While the tests used to diagnose cystic fibrosis are highly accurate, there may be times when the results are inconclusive. It may be that there was an error in the lab or that the symptoms, while suggestive of cystic fibrosis, are actually something else.

In such cases, your doctor may want to explore other possible causes. Among them:

  • Asthma can mimic and sometimes co-exist with the respiratory symptoms of CF. Because there are no diagnostic tests for asthma, it may only be differentiated by the absence of finger clubbing (common in people with CF) or the absence of mucus during an acute respiratory attack.
  • Bronchiectasis is a condition in which damage caused to your lungs makes it hard to clear mucus. While CF can cause bronchiectasis, so can pneumonia, tuberculosis, and whooping cough.
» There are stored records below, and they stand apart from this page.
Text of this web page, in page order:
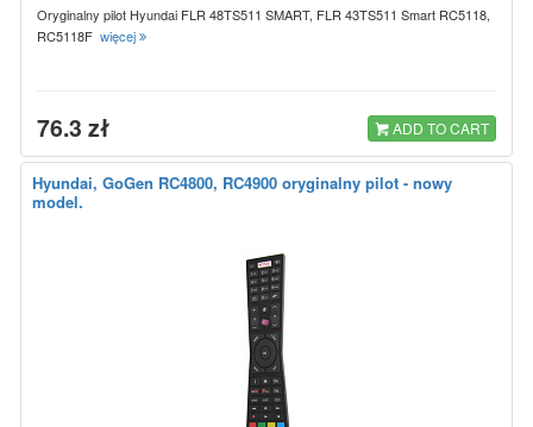
Oryginalny pilot Hyundai FLR 48TS511 SMART, FLR 43TS511 Smart RC5118,
RC5118F więcej
76.3 zł ADD TO CART
Hyundai, GoGen RC4800, RC4900 oryginalny pilot - nowy
model.

To differentiate between causes, the doctor may perform a sputum test to check for viruses, fungi, or bacteria, or order a blood or skin test for tuberculosis.
  • Celiac disease shares similar gastrointestinal symptoms with CF. It can usually be differentiated by an intestinal biopsy. Moreover, people with celiac disease generally see improvement in their symptoms when gluten is removed from their diets.
  • Failure to thrive means that your baby is not gaining weight as would be expected. In some cases, malnutrition can trigger a false-positive sweat test result. The absence of respiratory symptoms is usually a clue that it is not CF.
  • Primary ciliary dyskinesia (PCD) is a rare genetic disorder in which the microscopic cells of the respiratory system, called the cilia, do not function. It can be differentiated from CF by low IRT levels.